[Opening Records shown section]

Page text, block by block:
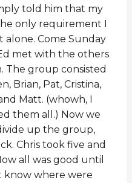
told him that my
only requirement I
alone. Come Sunday
met with the others
The group consisted
Brian, Pat, Cristina,
Matt. (whowh, I
them all.) Now we
up the group,
Chris took five and
all was good until
know where were
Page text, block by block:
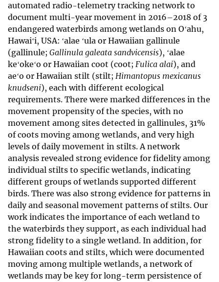
automated radio-telemetry tracking network to
document multi-year movement in 2016–2018 of 3
endangered waterbirds among wetlands on Oʻahu,
Hawaiʻi, USA: ʻalae ʻula or Hawaiian gallinule
(gallinule; Gallinula galeata sandvicensis), ʻalae
keʻokeʻo or Hawaiian coot (coot; Fulica alai), and
aeʻo or Hawaiian stilt (stilt; Himantopus mexicanus
knudseni), each with different ecological
requirements. There were marked differences in the
movement propensity of the species, with no
movement among sites detected in gallinules, 31%
of coots moving among wetlands, and very high
levels of daily movement in stilts. A network
analysis revealed strong evidence for fidelity among
individual stilts to specific wetlands, indicating
different groups of wetlands supported different
birds. There was also strong evidence for patterns in
daily and seasonal movement patterns of stilts. Our
work indicates the importance of each wetland to
the waterbirds they support, as each individual had
strong fidelity to a single wetland. In addition, for
Hawaiian coots and stilts, which were documented
moving among multiple wetlands, a network of
wetlands may be key for long-term persistence of
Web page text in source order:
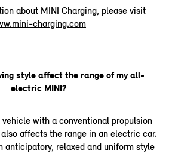
about MINI Charging, please visit
charging.com
style affect the range of my all-
electric MINI?
with a conventional propulsion
affects the range in an electric car.
anticipatory, relaxed and uniform style
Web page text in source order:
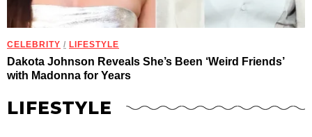
CELEBRITY / LIFESTYLE
Dakota Johnson Reveals She’s Been ‘Weird Friends’
with Madonna for Years
LIFESTYLE
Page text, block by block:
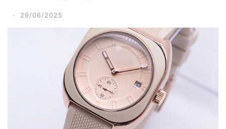
· 29/06/2025
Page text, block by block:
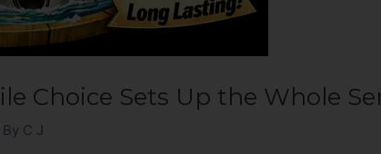
Choice Sets Up the Whole
By C J
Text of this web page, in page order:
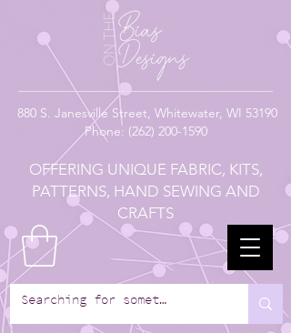
880 S. Janesville Street, Whitewater, WI 53190
Phone: (262) 200-1590
OFFERING UNIQUE FABRIC, KITS,
PATTERNS, HAND SEWING AND
CRAFTS
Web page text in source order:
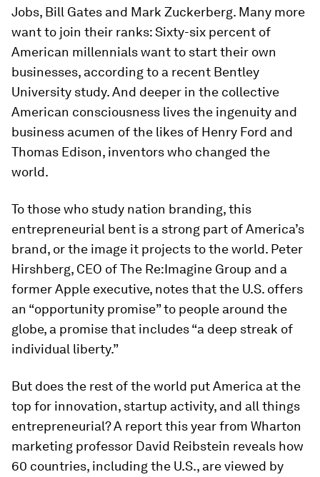
Jobs, Bill Gates and Mark Zuckerberg. Many more
want to join their ranks: Sixty-six percent of
American millennials want to start their own
businesses, according to a recent Bentley
University study. And deeper in the collective
American consciousness lives the ingenuity and
business acumen of the likes of Henry Ford and
Thomas Edison, inventors who changed the
world.
To those who study nation branding, this
entrepreneurial bent is a strong part of America’s
brand, or the image it projects to the world. Peter
Hirshberg, CEO of The Re:Imagine Group and a
former Apple executive, notes that the U.S. offers
an “opportunity promise” to people around the
globe, a promise that includes “a deep streak of
individual liberty.”
But does the rest of the world put America at the
top for innovation, startup activity, and all things
entrepreneurial? A report this year from Wharton
marketing professor David Reibstein reveals how
60 countries, including the U.S., are viewed by
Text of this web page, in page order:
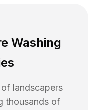
Washing
landscapers
thousands of
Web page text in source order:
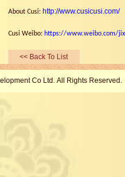
About Cusi: http://www.cusicusi.com/
Cusi Weibo: https://www.weibo.com/
<< Back To List
Co Ltd. All Rights Reserved.
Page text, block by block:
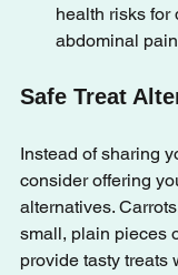
health risks for
abdominal
Safe Treat
Instead of sharing
consider offering
alternatives.
small, plain pieces
provide tasty treats
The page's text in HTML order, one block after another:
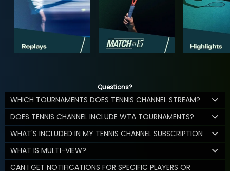
Questions?
WHICH TOURNAMENTS DOES TENNIS CHANNEL STREAM?
DOES TENNIS CHANNEL INCLUDE WTA TOURNAMENTS?
WHAT'S INCLUDED IN MY TENNIS CHANNEL SUBSCRIPTION
WHAT IS MULTI-VIEW?
CAN I GET NOTIFICATIONS FOR SPECIFIC PLAYERS OR
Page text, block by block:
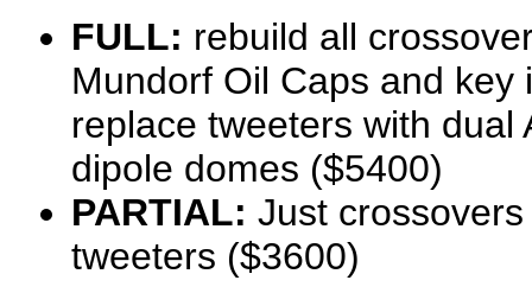
FULL: rebuild all
Mundorf Oil Caps and key
replace tweeters with dual
dipole domes ($5400)
PARTIAL: Just
tweeters ($3600)
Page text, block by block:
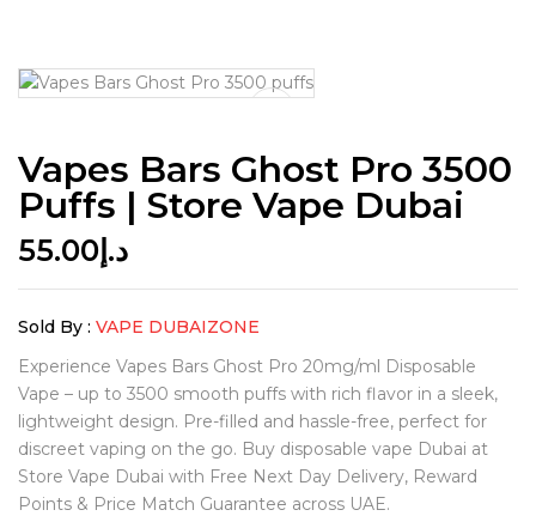
Vapes Bars Ghost Pro 3500
Puffs | Store Vape Dubai
د.إ55.00
Sold By : VAPE DUBAIZONE
Experience Vapes Bars Ghost Pro 20mg/ml Disposable
Vape – up to 3500 smooth puffs with rich flavor in a sleek,
lightweight design. Pre-filled and hassle-free, perfect for
discreet vaping on the go. Buy disposable vape Dubai at
Store Vape Dubai with Free Next Day Delivery, Reward
Points & Price Match Guarantee across UAE.
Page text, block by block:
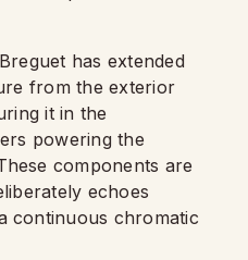
has extended
from the exterior
it in the
powering the
components are
echoes
continuous chromatic
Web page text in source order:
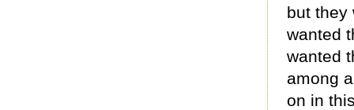
but they
wanted
wanted
among
on in
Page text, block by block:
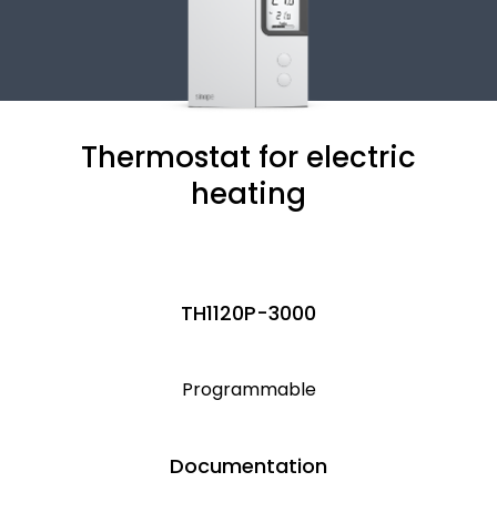
Thermostat for electric
heating
TH1120P-3000
Programmable
Documentation
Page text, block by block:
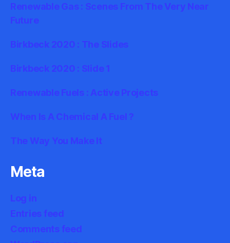
Renewable Gas : Scenes From The Very Near
Future
Birkbeck 2020 : The Slides
Birkbeck 2020 : Slide 1
Renewable Fuels : Active Projects
When Is A Chemical A Fuel ?
The Way You Make It
Meta
Log in
Entries feed
Comments feed
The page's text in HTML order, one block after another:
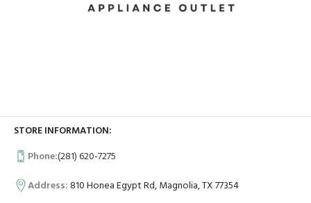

[Closing Records shown section]

*Task instructions*
All of the data, minus its pictures, should be repeated exactly.

*Response*
Page text, block by block:
told him that my
only requirement I
alone. Come Sunday
met with the others
The group consisted
Brian, Pat, Cristina,
Matt. (whowh, I
them all.) Now we
up the group,
Chris took five and
all was good until
know where were
Page text, block by block:
automated radio-telemetry tracking network to
document multi-year movement in 2016–2018 of 3
endangered waterbirds among wetlands on Oʻahu,
Hawaiʻi, USA: ʻalae ʻula or Hawaiian gallinule
(gallinule; Gallinula galeata sandvicensis), ʻalae
keʻokeʻo or Hawaiian coot (coot; Fulica alai), and
aeʻo or Hawaiian stilt (stilt; Himantopus mexicanus
knudseni), each with different ecological
requirements. There were marked differences in the
movement propensity of the species, with no
movement among sites detected in gallinules, 31%
of coots moving among wetlands, and very high
levels of daily movement in stilts. A network
analysis revealed strong evidence for fidelity among
individual stilts to specific wetlands, indicating
different groups of wetlands supported different
birds. There was also strong evidence for patterns in
daily and seasonal movement patterns of stilts. Our
work indicates the importance of each wetland to
the waterbirds they support, as each individual had
strong fidelity to a single wetland. In addition, for
Hawaiian coots and stilts, which were documented
moving among multiple wetlands, a network of
wetlands may be key for long-term persistence of
Web page text in source order:
about MINI Charging, please visit
charging.com
style affect the range of my all-
electric MINI?
with a conventional propulsion
affects the range in an electric car.
anticipatory, relaxed and uniform style
Web page text in source order:
CELEBRITY / LIFESTYLE
Dakota Johnson Reveals She’s Been ‘Weird Friends’
with Madonna for Years
LIFESTYLE
Page text, block by block:
· 29/06/2025
Page text, block by block:
Choice Sets Up the Whole
By C J
Text of this web page, in page order:
880 S. Janesville Street, Whitewater, WI 53190
Phone: (262) 200-1590
OFFERING UNIQUE FABRIC, KITS,
PATTERNS, HAND SEWING AND
CRAFTS
Web page text in source order:
Jobs, Bill Gates and Mark Zuckerberg. Many more
want to join their ranks: Sixty-six percent of
American millennials want to start their own
businesses, according to a recent Bentley
University study. And deeper in the collective
American consciousness lives the ingenuity and
business acumen of the likes of Henry Ford and
Thomas Edison, inventors who changed the
world.
To those who study nation branding, this
entrepreneurial bent is a strong part of America’s
brand, or the image it projects to the world. Peter
Hirshberg, CEO of The Re:Imagine Group and a
former Apple executive, notes that the U.S. offers
an “opportunity promise” to people around the
globe, a promise that includes “a deep streak of
individual liberty.”
But does the rest of the world put America at the
top for innovation, startup activity, and all things
entrepreneurial? A report this year from Wharton
marketing professor David Reibstein reveals how
60 countries, including the U.S., are viewed by
Text of this web page, in page order:
Washing
landscapers
thousands of
Web page text in source order:
About Cusi: http://www.cusicusi.com/
Cusi Weibo: https://www.weibo.com/
<< Back To List
Co Ltd. All Rights Reserved.
Page text, block by block:
health risks for
abdominal
Safe Treat
Instead of sharing
consider offering
alternatives.
small, plain pieces
provide tasty treats
The page's text in HTML order, one block after another:
Questions?
WHICH TOURNAMENTS DOES TENNIS CHANNEL STREAM?
DOES TENNIS CHANNEL INCLUDE WTA TOURNAMENTS?
WHAT'S INCLUDED IN MY TENNIS CHANNEL SUBSCRIPTION
WHAT IS MULTI-VIEW?
CAN I GET NOTIFICATIONS FOR SPECIFIC PLAYERS OR
Page text, block by block:
FULL: rebuild all
Mundorf Oil Caps and key
replace tweeters with dual
dipole domes ($5400)
PARTIAL: Just
tweeters ($3600)
Page text, block by block:
Vapes Bars Ghost Pro 3500
Puffs | Store Vape Dubai
د.إ55.00
Sold By : VAPE DUBAIZONE
Experience Vapes Bars Ghost Pro 20mg/ml Disposable
Vape – up to 3500 smooth puffs with rich flavor in a sleek,
lightweight design. Pre-filled and hassle-free, perfect for
discreet vaping on the go. Buy disposable vape Dubai at
Store Vape Dubai with Free Next Day Delivery, Reward
Points & Price Match Guarantee across UAE.
Page text, block by block:
has extended
from the exterior
it in the
powering the
components are
echoes
continuous chromatic
Web page text in source order:
but they
wanted
wanted
among
on in
Page text, block by block:
Thermostat for electric
heating
TH1120P-3000
Programmable
Documentation
Page text, block by block:
Renewable Gas : Scenes From The Very Near
Future
Birkbeck 2020 : The Slides
Birkbeck 2020 : Slide 1
Renewable Fuels : Active Projects
When Is A Chemical A Fuel ?
The Way You Make It
Meta
Log in
Entries feed
Comments feed
The page's text in HTML order, one block after another:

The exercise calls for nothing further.